I was astounded by the scope of the options available to Conference attendees in Atlanta. The Conference offered multilevel programming geared to cover a broad cross-section of practice experience and taught by a superb faculty. In addition to attending those educational sessions, not only did I have the opportunity to attend a thought-provoking review of recent Supreme Court decisions and hear a luncheon presentation by thought leader Ben Foss, but I also toured the inspirational Martin Luther King, Jr. National Historic Site.
This year's plans for New Orleans look equally diverse and appealing. Be sure to check out the amazing Conference program in advance so you can identify the sessions you're interested in and coordinate your daily schedule. And, even if you're an introvert, don't forget that the Conference receptions and social activities will be filled with first-timers looking for a fun opportunity to relax at the end of a busy learning day. Rest assured that any guidance or support you may need at the Conference will be readily available. The 'old hands' are highly approachable and anxious to help you get the most out of your experience. Each year, there are also a sizeable number of newbies who seem to seek each other out and start friendships they can carry forward from year to year.
I am confident your mind will be blown by all the opportunities for learning, networking, exploring committee involvement, and simply socializing. Bring an open mind, lots of business cards and a willingness to be impressed.See you at the House of Blues. Laissez les bons temps rouler!
Matthew J. LaMourie is a partner with Preti Flaherty LLP in Portland, Maine, whose practice is focused on management-side labor and employment litigation and compliance counseling.
View from a Long-Time Attendee:
In November, I will attend the ABA Section of Labor and Employment Law's Annual Conference for the fourth time. In addition to the educational benefits offered by the exceptional programming, the ABA Annual Conference has provided me with invaluable networking opportunities, leadership experience and, most importantly, lasting friendships. For any L&E lawyer who has never attended this conference (especially younger lawyers), here are three reasons why you should strongly consider it:
- The War Stories: The Annual Conference is a unique opportunity to hang out, eat and drink with other labor/employment lawyers and share our collective experiences. As we all know, labor/employment matters boast some of the most interesting and unusual fact patterns.

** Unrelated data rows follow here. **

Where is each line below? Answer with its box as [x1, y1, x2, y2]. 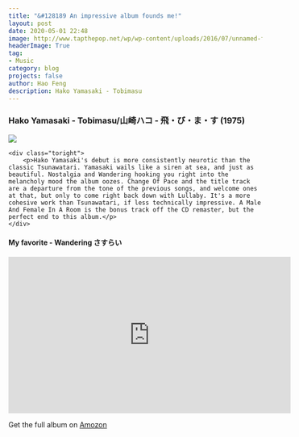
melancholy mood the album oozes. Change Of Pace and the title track [8, 177, 251, 186]
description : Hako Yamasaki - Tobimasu [8, 86, 143, 95]
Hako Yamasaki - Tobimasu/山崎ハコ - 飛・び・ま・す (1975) [8, 115, 246, 126]
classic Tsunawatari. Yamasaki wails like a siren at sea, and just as [8, 163, 254, 171]
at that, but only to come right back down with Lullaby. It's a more [8, 191, 251, 200]
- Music [8, 57, 35, 65]
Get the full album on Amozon [8, 419, 107, 429]
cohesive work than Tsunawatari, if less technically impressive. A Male [8, 199, 262, 207]
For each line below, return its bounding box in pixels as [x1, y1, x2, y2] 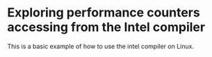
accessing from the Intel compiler [7, 19, 206, 35]
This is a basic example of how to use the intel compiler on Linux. [7, 42, 195, 50]
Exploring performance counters [7, 5, 200, 21]
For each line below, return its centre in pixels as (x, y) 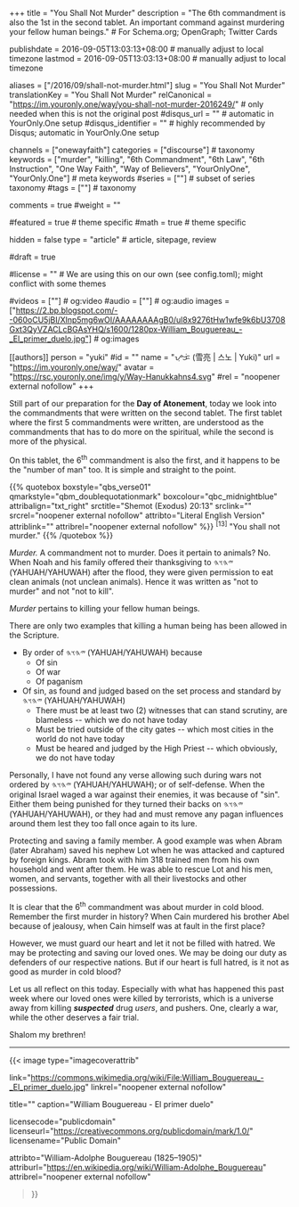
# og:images (116, 339)
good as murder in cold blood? (65, 972)
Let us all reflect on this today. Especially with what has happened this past (147, 989)
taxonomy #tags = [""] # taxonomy (73, 188)
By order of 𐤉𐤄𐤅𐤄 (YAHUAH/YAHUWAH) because (112, 653)
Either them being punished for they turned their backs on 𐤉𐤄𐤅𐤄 (126, 804)
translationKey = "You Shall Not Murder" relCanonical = (110, 94)
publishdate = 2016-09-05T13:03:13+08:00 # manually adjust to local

The Annual Conference is the optimal setting for hearing about your colleagues' experiences over the last year--and sharing a few stories of your own.
- Opportunities for ABA Leadership: It is amazingly easy to take advantage of leadership opportunities at the Annual Conference. Simply join an interesting committee, ask "How can I help get ready for next year?" and wait for the requests to start pouring in. Attending the Annual Conference is the most effective way to determine which committee(s) you want to join and then volunteer to help plan next year's meetings.
- Relationships Count: The main reason I return to the Annual Conference every year is to see my friends. In 2007, I attended my first L&E Section Midwinter Meeting for the Employment Rights & Responsibilities (ERR) committee and had dinner with several other young lawyers who were nice enough to invite me to join their group. Since then, I continued to have dinner with this same group of lawyers at the Midwinter Meetings and Annual Conferences. Over the last six years, some of us have gotten married, some of us have been promoted to partner at our law firms and some of us have even had children. All of us, however, have become very good friends and look forward to catching up every year at these annual gatherings.
In sum, attending the Annual Conference has been vastly rewarding both professionally and personally. I highly recommend that all L&E lawyers give it a try . . . at least once.
Monique Gougisha Doucette is a shareholder with Ogletree, Deakins, Nash, Smoak & Stewart, P.C., whose practice is focused on management-side labor and employment litigation.
View from another Long-Time Attendee:
I have been fortunate to attend every Annual Conference since Philadelphia in 2007. In my opinion, it is the best, most comprehensive, and well-balanced program in the county. In addition to the wealth of knowledge offered by the program's speakers, which covers virtually every facet of Labor and Employment Law, the conference also provides an excellent opportunity for practitioners to make and build lifelong connections with lawyers from different states.
Every year I try to attend the Federal Labor Standards Legislation committee's Midwinter Meeting. The Conference provides a second opportunity for me to stay in touch with the friends I have made across the country, both personally and professionally. I make it a point to plan my litigation schedule around the Conference, and this year's program promises to be as fulfilling as the previous six years. New Orleans is a great city to host the conference. I hope to see many of you there.
Jason Marsili is a partner at Posner & Rosen LLP, where he represents unions and employees.